Conceptualizing Movements Within Different Taxonomies
There are at least three ways to differentiate the various kinds of movements into different taxonomies. The first is to consider the number of different movement elements, components, or actions that need to be generated and executed. In this context, three different categories can be identified: discrete movements, serial movements, and continuous movements. Discrete movements are characterized by a well-defined beginning and endpoint. The motor action is usually executed within a short time window. Examples of discrete movement skills are kicking a soccer ball, throwing punches, or dancing a pirouette. Serial movements are of longer duration, as they consist of two or more discrete motor actions, which are executed in an ordered sequence of events. A gymnastic routine, high-jumping, or the turnaround in swimming are examples of serial movement skills. Continuous movements have no recognizable beginning and end, as the different elements are repeated in a way that the movement’s final phase merges into the new initial phase, starting the whole series of motor action all over again. Examples of continuous movement skills are running, swimming, and cycling.
The second way to classify movement skills into different categories is to look at the relative importance of perceptual, motor, and cognitive elements and components for task performance. Perceptual skills rely mainly on the processing of visual, auditory, and/or tactile information, whereas the execution of corresponding motor action is of less importance. For a catcher in baseball, the demands on the motor elements (and on decision making [DM]) of the catching action are (considerably) simple compared to the demands on visual anticipation of the fastball pitch. Motor skills depend primarily on the quality of movement performance. A weight lifter, for example, must be able to maximize his lift-up and push-out actions, in order to realize a heavy weight. Cognitive skills require complex DM and the use of strategies. The strong safety in American football must recognize different playing patterns of the attacking team and come up with quick decisions for his defensive maneuvers.
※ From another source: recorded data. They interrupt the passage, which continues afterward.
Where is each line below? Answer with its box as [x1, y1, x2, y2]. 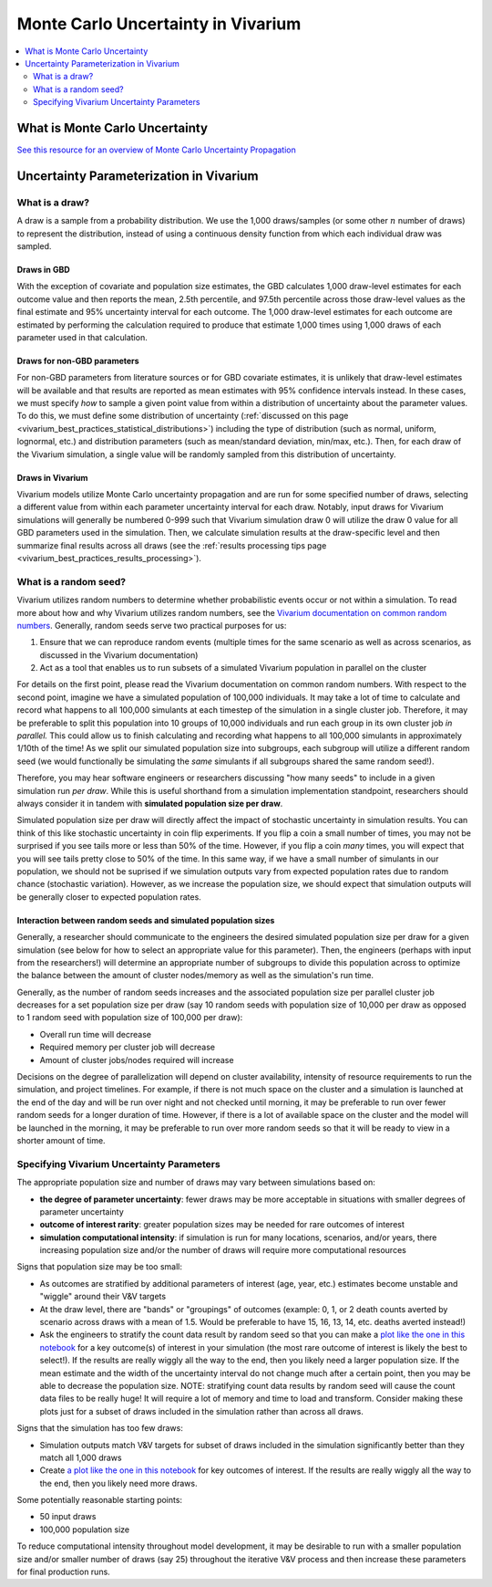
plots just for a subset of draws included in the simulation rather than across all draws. [39, 1405, 364, 1416]
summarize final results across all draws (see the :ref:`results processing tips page [16, 539, 327, 551]
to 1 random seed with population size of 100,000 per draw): [16, 1012, 243, 1023]
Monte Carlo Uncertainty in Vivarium [16, 14, 302, 34]
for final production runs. [16, 1566, 111, 1578]
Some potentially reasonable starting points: [16, 1495, 182, 1506]
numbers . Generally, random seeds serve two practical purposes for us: [16, 620, 287, 631]
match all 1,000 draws [39, 1452, 122, 1463]
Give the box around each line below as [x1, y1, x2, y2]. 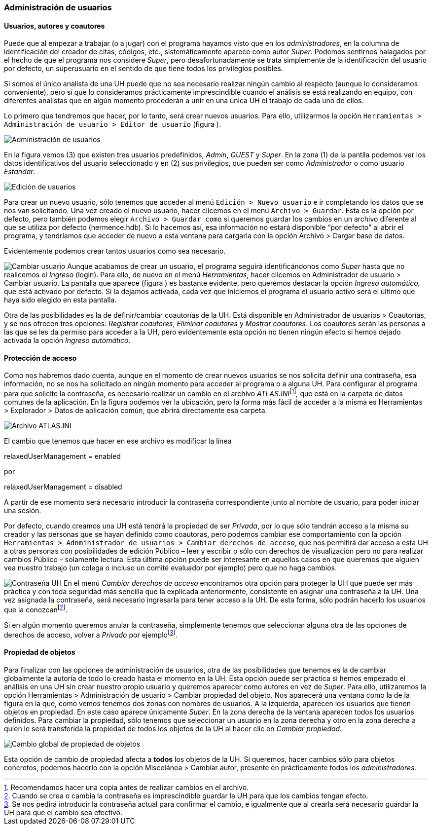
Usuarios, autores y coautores [4, 21, 105, 30]
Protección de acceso [4, 353, 77, 362]
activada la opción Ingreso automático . [4, 336, 131, 345]
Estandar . [4, 167, 36, 176]
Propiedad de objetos [4, 648, 75, 657]
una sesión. [4, 506, 41, 515]
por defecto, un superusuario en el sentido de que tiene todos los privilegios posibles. [4, 64, 283, 73]
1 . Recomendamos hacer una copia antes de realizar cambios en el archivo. [4, 783, 249, 791]

When looking at these three previous examples, however, it should be noted that task performance for each of these different types of movement skills does not solely rely on a single element or component. Rather, the focus is on the movement element or component, which is mainly “responsible” for successful task performance.
The third way of skill categorization is to address the context-specific environmental demands during task performance. On one end of the continuum, these may be always stable and predictable, whereas on the other end, task demands may be constantly changing in a most unpredictable way. Accordingly, movements are either closed skills or open skill, or they are in between these two poles somewhere on the continuum. The extent to which changes in the environment can be predicted may be further affected by time constraints and/or the interaction with teammates and opponents. Playing darts is an example of a closed skill, where the task demands are always similar and the environmental context does not change, while the discrete movement can be executed without much time pressure and no physical interaction with the opponent. The same is true for high-jumping (indoors), but the serial movement has to be adapted to changes in the task context, as the bar is raised higher. Backcountry skiing is more complex, because serial and continuous movements have to be adapted to the (natural) environment of the skiing resort, making this a slightly more open skill. Still more complex and open is the Olympic discipline of freestyle skiing, because there is high time pressure, as the skiers race against one opponent (although without coming into physical contact). Playing rugby is an example of an open skill, where performance must be adapted to varying task demands and a constantly changing environment, under high time pressure and against a number of different opponents.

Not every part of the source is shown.